* _Work item_:
Repeat each entry exactly. Drop every image.

* _Data extracts_:
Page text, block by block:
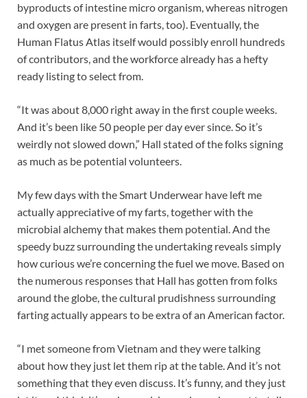
byproducts of intestine micro organism, whereas nitrogen
and oxygen are present in farts, too). Eventually, the
Human Flatus Atlas itself would possibly enroll hundreds
of contributors, and the workforce already has a hefty
ready listing to select from.
“It was about 8,000 right away in the first couple weeks.
And it’s been like 50 people per day ever since. So it’s
weirdly not slowed down,” Hall stated of the folks signing
as much as be potential volunteers.
My few days with the Smart Underwear have left me
actually appreciative of my farts, together with the
microbial alchemy that makes them potential. And the
speedy buzz surrounding the undertaking reveals simply
how curious we’re concerning the fuel we move. Based on
the numerous responses that Hall has gotten from folks
around the globe, the cultural prudishness surrounding
farting actually appears to be extra of an American factor.
“I met someone from Vietnam and they were talking
about how they just let them rip at the table. And it’s not
something that they even discuss. It’s funny, and they just
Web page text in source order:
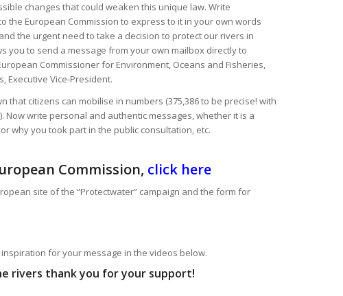
changes that could weaken this unique law. Write
the European Commission to express to it in your own words
the urgent need to take a decision to protect our rivers in
you to send a message from your own mailbox directly to
Commissioner for Environment, Oceans and Fisheries,
Executive Vice-President.
that citizens can mobilise in numbers (375,386 to be precise! with
Now write personal and authentic messages, whether it is a
why you took part in the public consultation, etc.
Commission, click here
site of the “Protectwater” campaign and the form for
inspiration for your message in the videos below.
rivers thank you for your support!
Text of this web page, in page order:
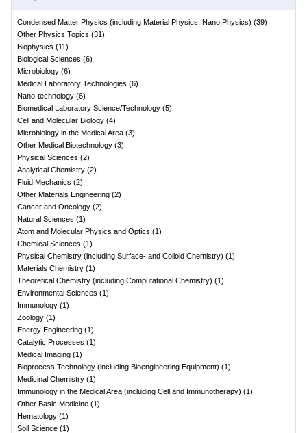
Condensed Matter Physics (including Material Physics, Nano Physics) (39)
Other Physics Topics (31 )
Biophysics (11 )
Biological Sciences (6)
Microbiology (6)
Medical Laboratory Technologies (6)
Nano-technology (6)
Biomedical Laboratory Science/Technology (5)
Cell and Molecular Biology (4)
Microbiology in the Medical Area (3)
Other Medical Biotechnology (3)
Physical Sciences (2)
Analytical Chemistry (2)
Fluid Mechanics (2)
Other Materials Engineering (2)
Cancer and Oncology (2)
Natural Sciences (1 )
Atom and Molecular Physics and Optics (1 )
Chemical Sciences (1 )
Physical Chemistry (including Surface- and Colloid Chemistry) (1 )
Materials Chemistry (1 )
Theoretical Chemistry (including Computational Chemistry) (1 )
Environmental Sciences (1 )
Immunology (1 )
Zoology (1 )
Energy Engineering (1 )
Catalytic Processes (1 )
Medical Imaging (1 )
Bioprocess Technology (including Bioengineering Equipment) (1 )
Medicinal Chemistry (1 )
Immunology in the Medical Area (including Cell and Immunotherapy) (1 )
Other Basic Medicine (1 )
Hematology (1 )
Soil Science (1 )
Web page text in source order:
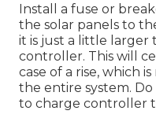
Install a fuse or
the solar panels to
it is just a little
controller. This will
case of a rise, which
the entire system.
to charge controller
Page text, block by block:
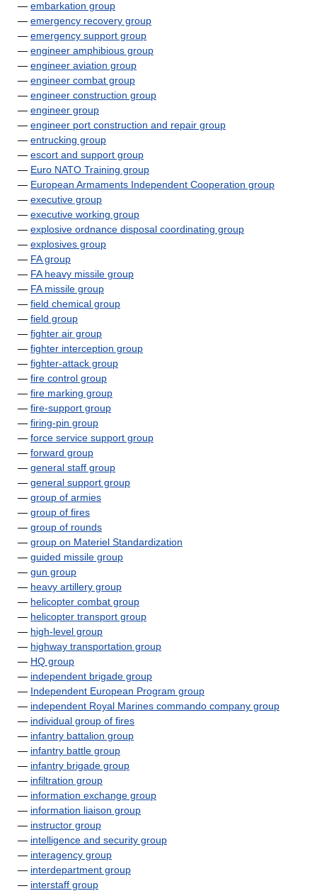
— embarkation group
— emergency recovery group
— emergency support group
— engineer amphibious group
— engineer aviation group
— engineer combat group
— engineer construction group
— engineer group
— engineer port construction and repair group
— entrucking group
— escort and support group
— Euro NATO Training group
— European Armaments Independent Cooperation group
— executive group
— executive working group
— explosive ordnance disposal coordinating group
— explosives group
— FA group
— FA heavy missile group
— FA missile group
— field chemical group
— field group
— fighter air group
— fighter interception group
— fighter-attack group
— fire control group
— fire marking group
— fire-support group
— firing-pin group
— force service support group
— forward group
— general staff group
— general support group
— group of armies
— group of fires
— group of rounds
— group on Materiel Standardization
— guided missile group
— gun group
— heavy artillery group
— helicopter combat group
— helicopter transport group
— high-level group
— highway transportation group
— HQ group
— independent brigade group
— Independent European Program group
— independent Royal Marines commando company group
— individual group of fires
— infantry battalion group
— infantry battle group
— infantry brigade group
— infiltration group
— information exchange group
— information liaison group
— instructor group
— intelligence and security group
— interagency group
— interdepartment group
— interstaff group
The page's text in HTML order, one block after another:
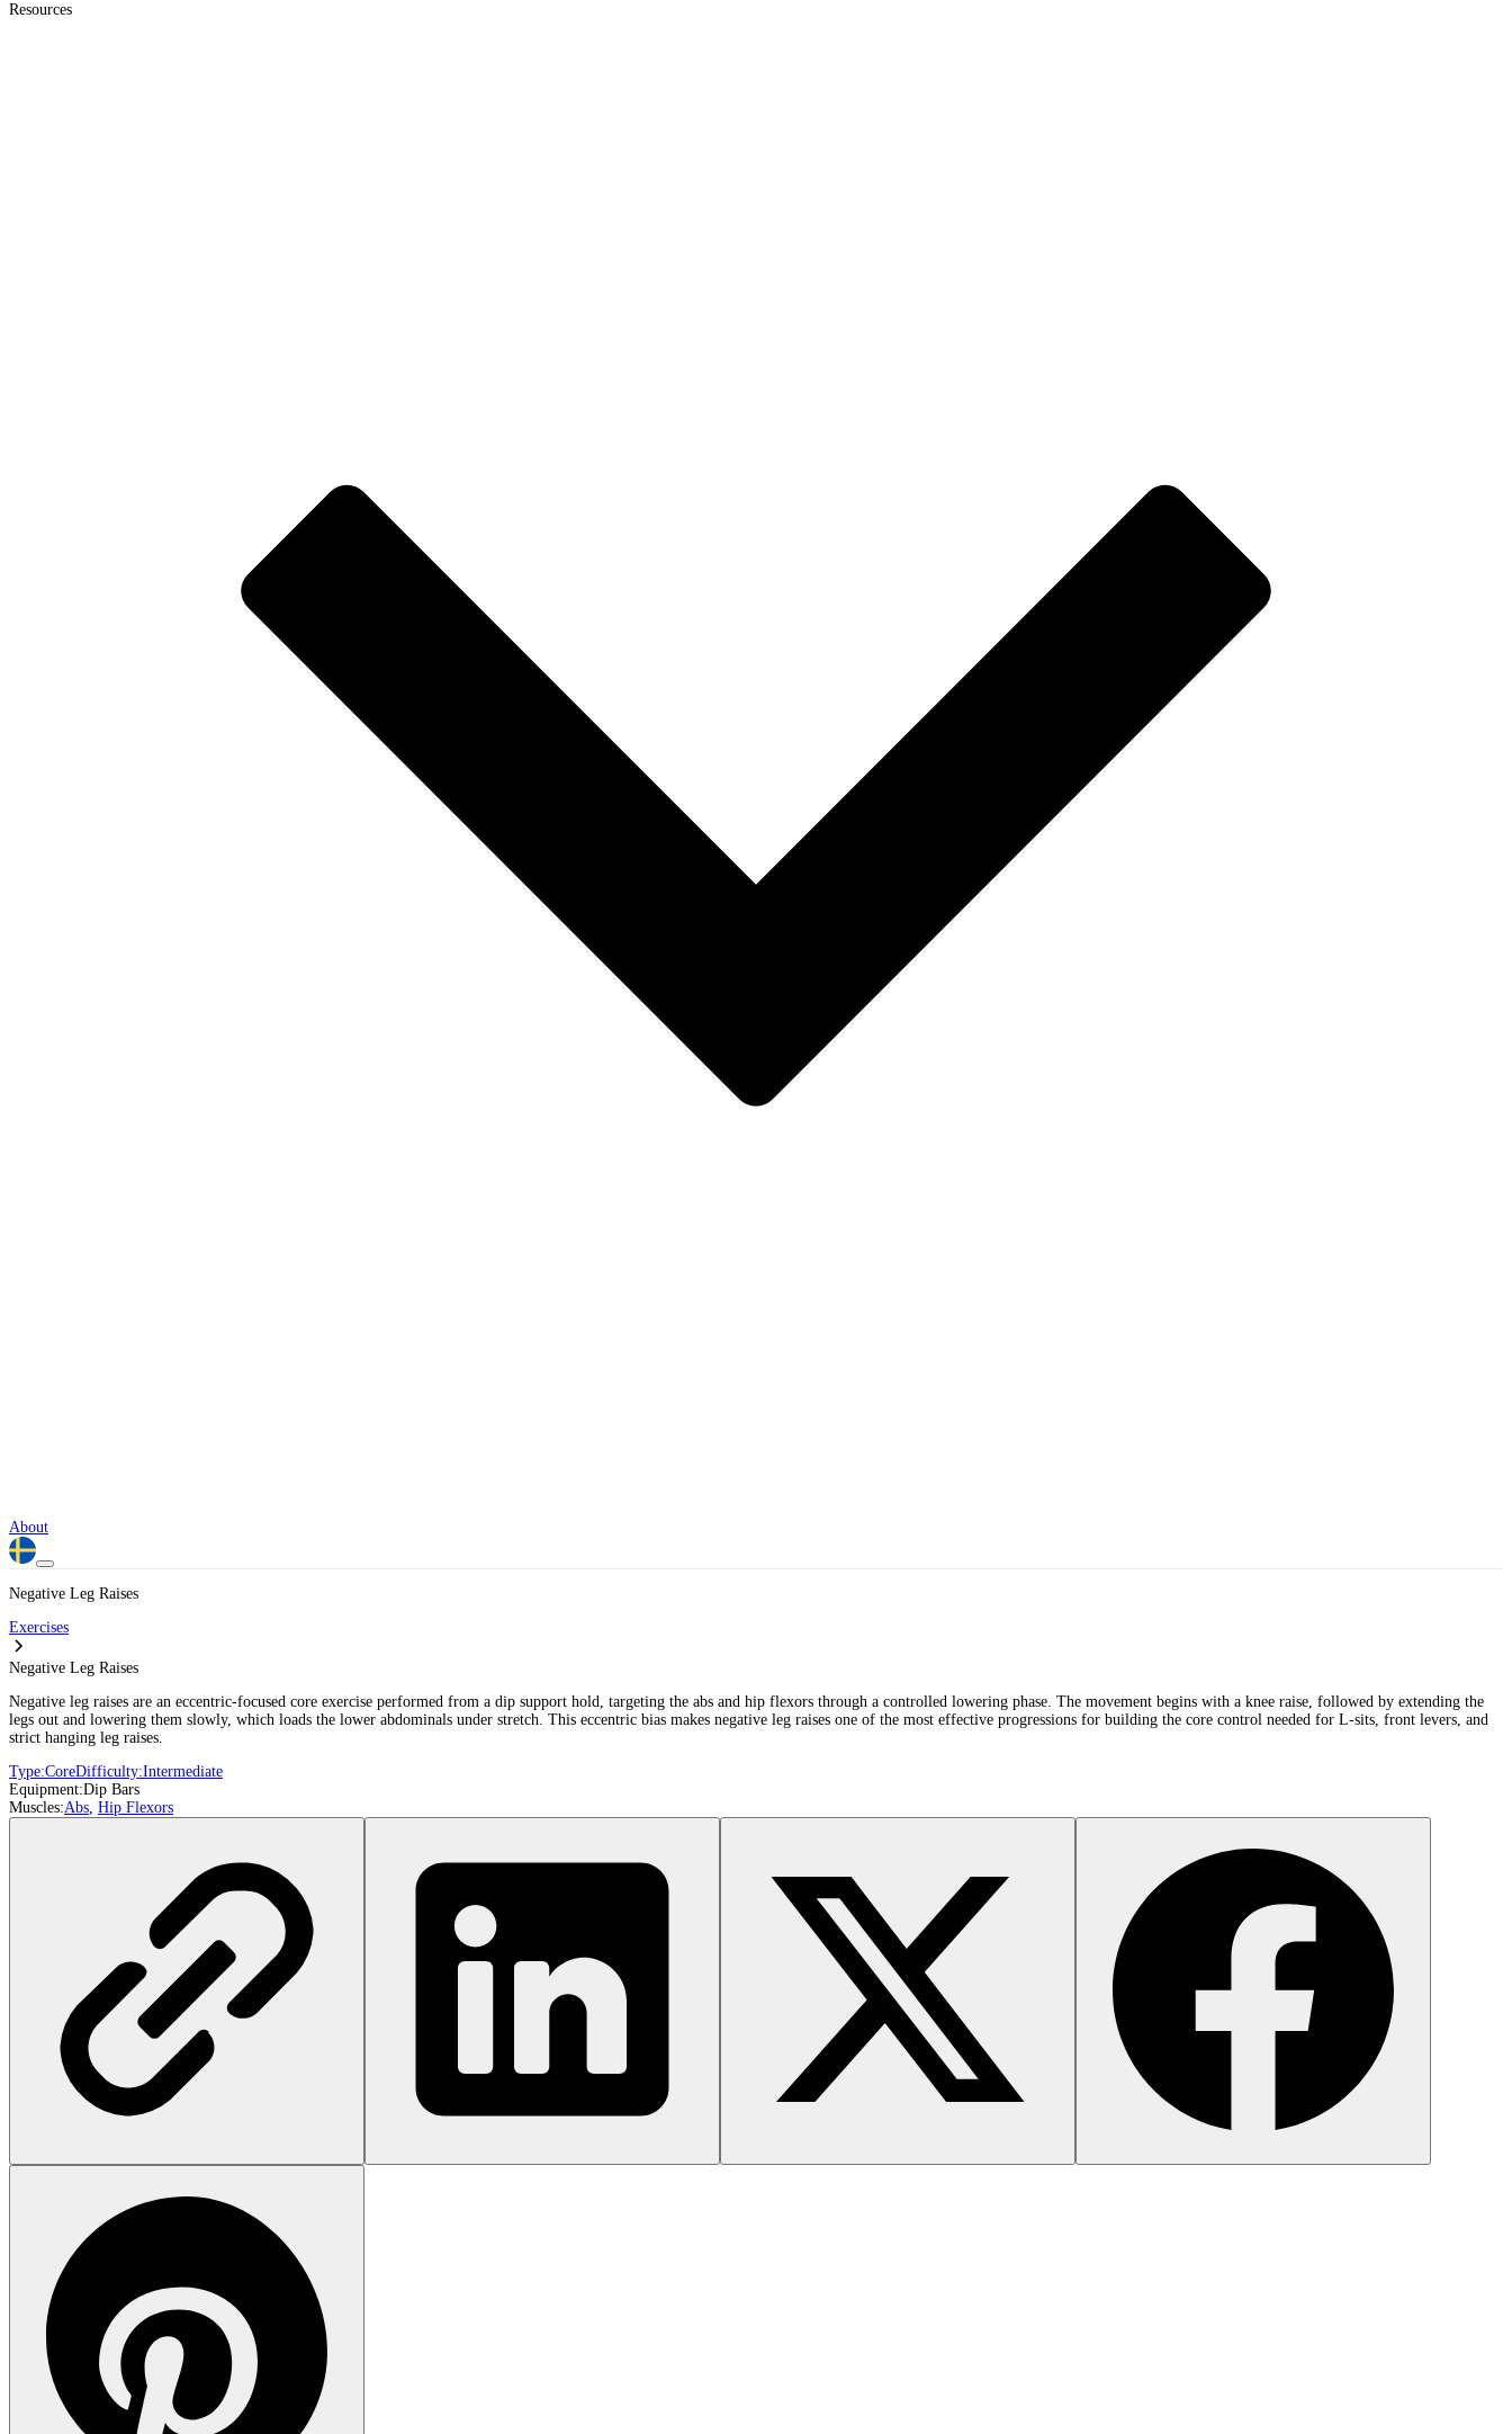
Resources
About
Negative Leg Raises
Exercises
Negative Leg Raises
Negative leg raises are an eccentric-focused core exercise performed from a dip support hold, targeting the abs and hip flexors through a controlled lowering phase. The movement begins with a knee raise, followed by extending the
legs out and lowering them slowly, which loads the lower abdominals under stretch. This eccentric bias makes negative leg raises one of the most effective progressions for building the core control needed for L-sits, front levers, and
strict hanging leg raises.
Type:CoreDifficulty:Intermediate
Equipment:Dip Bars
Muscles:Abs, Hip Flexors

* _Exercise output_:
Page text, block by block:
byproducts of intestine micro organism, whereas nitrogen
and oxygen are present in farts, too). Eventually, the
Human Flatus Atlas itself would possibly enroll hundreds
of contributors, and the workforce already has a hefty
ready listing to select from.
“It was about 8,000 right away in the first couple weeks.
And it’s been like 50 people per day ever since. So it’s
weirdly not slowed down,” Hall stated of the folks signing
as much as be potential volunteers.
My few days with the Smart Underwear have left me
actually appreciative of my farts, together with the
microbial alchemy that makes them potential. And the
speedy buzz surrounding the undertaking reveals simply
how curious we’re concerning the fuel we move. Based on
the numerous responses that Hall has gotten from folks
around the globe, the cultural prudishness surrounding
farting actually appears to be extra of an American factor.
“I met someone from Vietnam and they were talking
about how they just let them rip at the table. And it’s not
something that they even discuss. It’s funny, and they just
Web page text in source order:
changes that could weaken this unique law. Write
the European Commission to express to it in your own words
the urgent need to take a decision to protect our rivers in
you to send a message from your own mailbox directly to
Commissioner for Environment, Oceans and Fisheries,
Executive Vice-President.
that citizens can mobilise in numbers (375,386 to be precise! with
Now write personal and authentic messages, whether it is a
why you took part in the public consultation, etc.
Commission, click here
site of the “Protectwater” campaign and the form for
inspiration for your message in the videos below.
rivers thank you for your support!
Text of this web page, in page order:
Condensed Matter Physics (including Material Physics, Nano Physics) (39)
Other Physics Topics (31 )
Biophysics (11 )
Biological Sciences (6)
Microbiology (6)
Medical Laboratory Technologies (6)
Nano-technology (6)
Biomedical Laboratory Science/Technology (5)
Cell and Molecular Biology (4)
Microbiology in the Medical Area (3)
Other Medical Biotechnology (3)
Physical Sciences (2)
Analytical Chemistry (2)
Fluid Mechanics (2)
Other Materials Engineering (2)
Cancer and Oncology (2)
Natural Sciences (1 )
Atom and Molecular Physics and Optics (1 )
Chemical Sciences (1 )
Physical Chemistry (including Surface- and Colloid Chemistry) (1 )
Materials Chemistry (1 )
Theoretical Chemistry (including Computational Chemistry) (1 )
Environmental Sciences (1 )
Immunology (1 )
Zoology (1 )
Energy Engineering (1 )
Catalytic Processes (1 )
Medical Imaging (1 )
Bioprocess Technology (including Bioengineering Equipment) (1 )
Medicinal Chemistry (1 )
Immunology in the Medical Area (including Cell and Immunotherapy) (1 )
Other Basic Medicine (1 )
Hematology (1 )
Soil Science (1 )
Web page text in source order:
Install a fuse or
the solar panels to
it is just a little
controller. This will
case of a rise, which
the entire system.
to charge controller
Page text, block by block:
— embarkation group
— emergency recovery group
— emergency support group
— engineer amphibious group
— engineer aviation group
— engineer combat group
— engineer construction group
— engineer group
— engineer port construction and repair group
— entrucking group
— escort and support group
— Euro NATO Training group
— European Armaments Independent Cooperation group
— executive group
— executive working group
— explosive ordnance disposal coordinating group
— explosives group
— FA group
— FA heavy missile group
— FA missile group
— field chemical group
— field group
— fighter air group
— fighter interception group
— fighter-attack group
— fire control group
— fire marking group
— fire-support group
— firing-pin group
— force service support group
— forward group
— general staff group
— general support group
— group of armies
— group of fires
— group of rounds
— group on Materiel Standardization
— guided missile group
— gun group
— heavy artillery group
— helicopter combat group
— helicopter transport group
— high-level group
— highway transportation group
— HQ group
— independent brigade group
— Independent European Program group
— independent Royal Marines commando company group
— individual group of fires
— infantry battalion group
— infantry battle group
— infantry brigade group
— infiltration group
— information exchange group
— information liaison group
— instructor group
— intelligence and security group
— interagency group
— interdepartment group
— interstaff group
The page's text in HTML order, one block after another:
Resources
About
Negative Leg Raises
Exercises
Negative Leg Raises
Negative leg raises are an eccentric-focused core exercise performed from a dip support hold, targeting the abs and hip flexors through a controlled lowering phase. The movement begins with a knee raise, followed by extending the
legs out and lowering them slowly, which loads the lower abdominals under stretch. This eccentric bias makes negative leg raises one of the most effective progressions for building the core control needed for L-sits, front levers, and
strict hanging leg raises.
Type:CoreDifficulty:Intermediate
Equipment:Dip Bars
Muscles:Abs, Hip Flexors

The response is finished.